Journée pour l'Holocauste à Londres : casse-tête diplomatique avec la Turquie au sujet du génocide arménien

La première cérémonie officielle en mémoire des victimes de l'Holocauste, prévue samedi (25.01) à Londres, tourne au casse-tête diplomatique pour le gouvernement britannique, menacé d'une crise avec Ankara sur la question du génocide arménien et critiqué par des dignitaires juifs.

Le gouvernement britannique s'était attiré les foudres de la Turquie en début de la semaine en acceptant d'inclure le génocide arménien dans le programme cette cérémonie officielle à la mémoire des victimes de l'Holocauste. Dimanche The Observer affirmait qu' Ankara a protesté "dans les termes les plus forts" contre cette décision. Cette "journée en mémoire de l'Holocauste", une première dans ce pays, aura pour temps fort une cérémonie d'une heure samedi soir dans le prestigieux cadre du Parlement de Londres.

Le Premier ministre Tony Blair doit y prendre part, au côté du prince Charles -la reine Elizabeth a décliné l'invitation- ainsi que de nombreuses personnalités religieuses et des vedettes du spectacle comme le chanteur Bob Geldof. Plusieurs orateurs rendront hommage aux millions de juifs tués lors de l'Holocauste, ainsi qu'aux victimes de génocides ultérieurs, au Rwanda, au Cambodge et dans les Balkans notamment.

Le projet lancé en janvier 1999 par Tony Blair, censé semer la paix et le recueillement, a surtout récolté la polémique et les rancoeurs. La communauté arménienne a notamment fait pression sur le ministère de l'Intérieur, maître d'oeuvre de la cérémonie, pour que le génocide arménien soit mentionné. Selon certaines sources, les autorités britanniques avaient dans un premier temps accepté, avant de faire machine arrière pour ne pas froisser la Turquie. La "solution" trouvée consiste a ne pas citer le génocide arménien, mais une délégation d'Arméniens sera invitée dans le public. "Nous avons pris comme point de départ la Seconde guerre mondiale parce qu'il fallait bien mettre une limite", a pour sa part expliqué à l'AFP le ministère de l'Intérieur. "Nous avions des demandes pour commémorer toutes sortes d'événements, la colonisation, l'esclavage, les croisades...", a indiqué un porte-parole. "Le Foreign Office nous a assuré que le génocide arménien ne serait pas mentionné lors de la cérémonie", a pour sa part confirmé pour l'AFP un porte-parole de l'ambassade de Turquie à Londres.

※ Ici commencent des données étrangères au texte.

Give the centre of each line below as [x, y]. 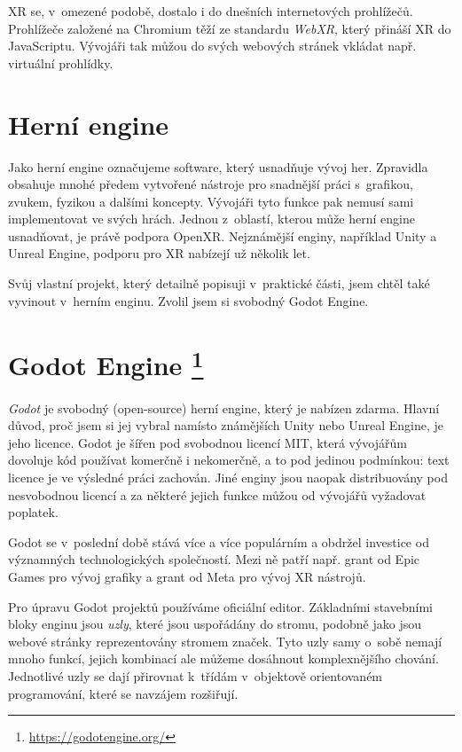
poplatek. [33, 512]
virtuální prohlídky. [61, 63]
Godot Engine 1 [106, 363]
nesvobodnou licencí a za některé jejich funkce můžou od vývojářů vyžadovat [217, 494]
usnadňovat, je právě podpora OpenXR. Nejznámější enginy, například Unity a [223, 235]
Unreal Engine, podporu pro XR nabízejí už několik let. [159, 253]
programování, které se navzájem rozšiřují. [123, 693]
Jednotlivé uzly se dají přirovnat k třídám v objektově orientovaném [196, 676]

Une décision conforme à la position officielle britannique, pour qui les massacres d'Arméniens perpétrés de 1915 à 1917 sous l'empire ottoman ne constituent pas un génocide. L'heure n'est donc pas encore à la protestation, assure l'ambassade. Tout en opposant un bref "no comment" aux questions sur la présence d'une délégation arménienne. "Mais nous nous attendons à quelque perturbation (samedi soir), nous attendons de voir ce qui va se passer", a toutefois prévenu le porte-parole, laissant entendre que le calme bienveillant d'Ankara pourrait être mis à l'épreuve par d'éventuelles manifestations des Arméniens. "Ce n'était pas un génocide, c'était différent", a commenté un porte-parole de l'ambassade. "Ce n'était pas une tentative systématique par un gouvernement de détruire un peuple. Les chiffres sur le nombre de personnes tuées sont inexacts, ce n'est pas une opinion, c'est un fait".

Paradoxalement, le gouvernement a également dû essuyer les critiques plus inattendues de responsables de la communauté juive en Grande-Bretagne. Ainsi le directeur du Mémorial de l'Holocauste Beth Shalom à Laxton (Angleterre), Stephen Smith, n'a-t-il pas caché ses réserves sur cette initiative, appelée à devenir une manifestation annuelle. "Est-ce qu'une journée pour l'Holocauste signifie que l'émotion se réduira à des clichés du type "le devoir de mémoire" ou "plus jamais ça", ou est-ce que cette journée va devenir un événement aussi vide de sens que la journée nationale contre le tabac", a-t-il demandé.